Clathria hillenburgi

Scientific classification
- Kingdom: Animalia
- Phylum: Porifera
- Class: Demospongiae
- Order: Poecilosclerida
- Family: Microcionidae
- Genus: Clathria
- Subgenus: Axosuberites
- Species: C. hillenburgi
- Binomial name: Clathria hillenburgi Annunziata, Cavalcanti, Santos & Pinheiro, 2019

= Clathria hillenburgi =

- Authority: Annunziata, Cavalcanti, Santos & Pinheiro, 2019

Species of sea sponge

Clathria hillenburgi, also known as Clathria (Axosuberites) hillenburgi, is a species of sea sponge in the family Microcionidae. It is endemic to the coast of Brazil.

It has been documented in mangrove habitats off the coast of Paraíba, where it has been found growing on Rhizophora roots in the Mamanguape River estuary.
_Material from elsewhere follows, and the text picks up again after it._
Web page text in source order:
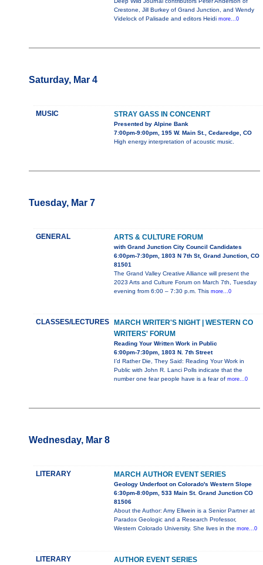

Despite being found off the coast of tropical Brazil, this species closely resembles C. (Thalysias) mauriceburtoni (formerly C. flabellata) and C. (Axosuberites) georgiaensis, two species found off the coast of Antarctica.

This species was named in honor of Stephen Hillenburg, an American marine science educator and creator of the famous animated series SpongeBob SquarePants, who had died several months prior to the species' description.